Rummelt V, Folberg R, Rummelt C, Palay D A, Mathers W D, Parys-van Ginderdeuren R, Krachmer J H, Yi H
Department of Ophthalmology, University of Iowa, Iowa City 52242-1182, USA.
Ger J Ophthalmol. 1995 Mar;4(2):116-22.
This report describes the clinical, histopathologic, ultrastructural, and immunohistochemical findings in two corneal buttons from a 13-year-old girl who developed bilateral progressive corneal stromal opacification during childhood. As determined by light microscopy, both corneal buttons were edematous with a chronic inflammatory infiltrate confined to the deep layers of the stroma. We detected intranuclear eosinophilic inclusions in some epithelial cells. We detected herpesvirus particles in stromal keratocytes and endothelial cells by transmission electron microscopy. Immunohistochemistry studies identified concurrent expression of specific herpes simplex virus type 2 antigen in corneal epithelial cells, in keratocytes in the deep layers of the stroma, and in endothelial cells. The cause of progressive bilateral stromal corneal opacification in this child was herpes simplex virus type 2 keratitis. This condition should be considered in the differential diagnosis of progressive, bilateral corneal opacification in children.
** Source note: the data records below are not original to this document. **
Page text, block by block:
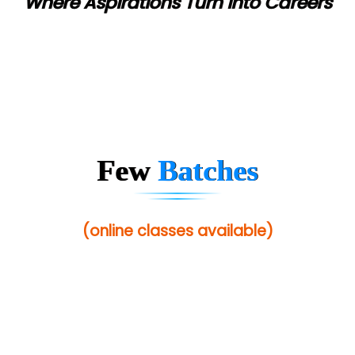
FewBatches
(online classes available)
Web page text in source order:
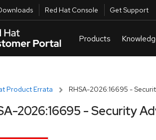
Red Hat Console Get Support
Product Errata RHSA-2026:16695 -
2026:16695 - Security
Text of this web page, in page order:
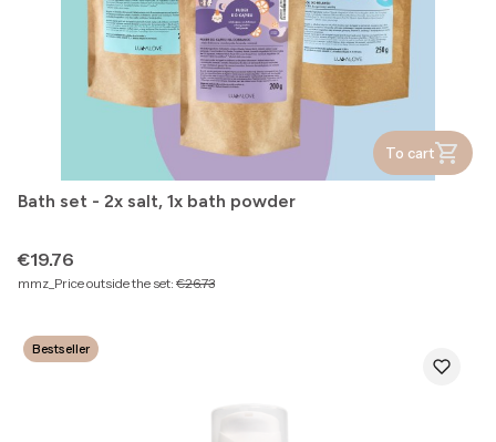
To cart
Bath set - 2x salt, 1x bath powder
Price
€19.76
mmz_Price outside the set: €26.73
Bestseller
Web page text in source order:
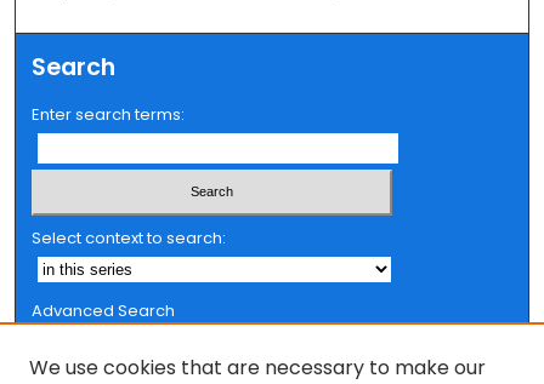
Search
Enter search terms:
Select context to search:
Advanced Search
We use cookies that are necessary to make our
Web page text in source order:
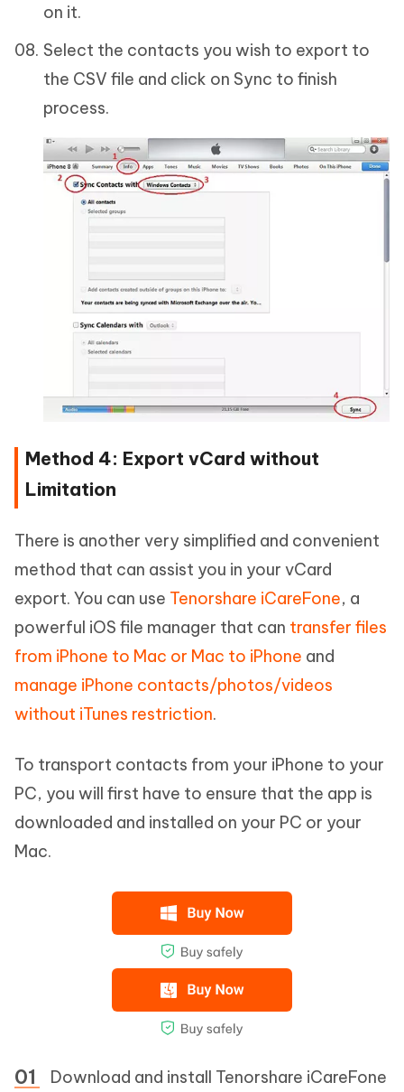
on it.
Select the contacts you wish to export to
the CSV file and click on Sync to finish
process.
Method 4: Export vCard without
Limitation
There is another very simplified and convenient
method that can assist you in your vCard
export. You can use Tenorshare iCareFone, a
powerful iOS file manager that can transfer files
from iPhone to Mac or Mac to iPhone and
manage iPhone contacts/photos/videos
without iTunes restriction.
To transport contacts from your iPhone to your
PC, you will first have to ensure that the app is
downloaded and installed on your PC or your
Mac.
Download and install Tenorshare iCareFone
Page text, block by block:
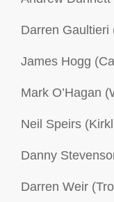
Darren Gaultieri
James Hogg
Mark O’Hagan
Neil Speirs
Danny
Darren Weir
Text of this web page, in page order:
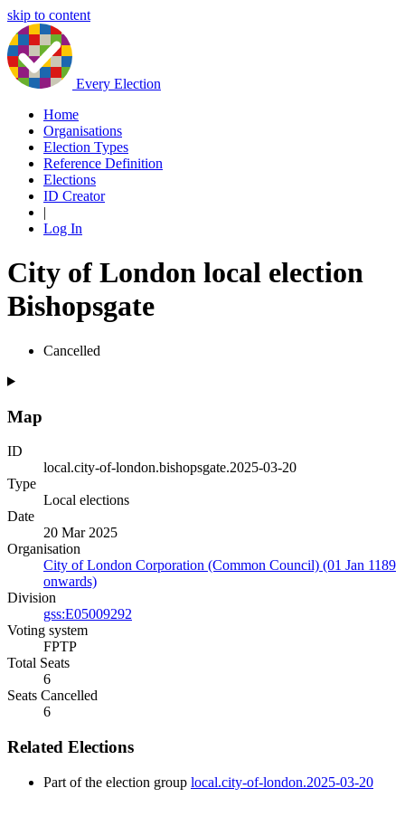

本报告描述了一名13岁女孩的两枚角膜植片的临床、组织病理学、超微结构和免疫组化结果。该女孩在儿童期出现双侧进行性角膜基质混浊。通过光学显微镜检查确定,两枚角膜植片均有水肿,慢性炎症浸润局限于基质深层。我们在一些上皮细胞中检测到核内嗜酸性包涵体。通过透射电子显微镜在基质角膜细胞和内皮细胞中检测到疱疹病毒颗粒。免疫组化研究确定单纯疱疹病毒2型抗原在角膜上皮细胞、基质深层的角膜细胞和内皮细胞中同时表达。该患儿双侧进行性基质性角膜混浊的病因是单纯疱疹病毒2型角膜炎。在儿童进行性双侧角膜混浊的鉴别诊断中应考虑这种情况。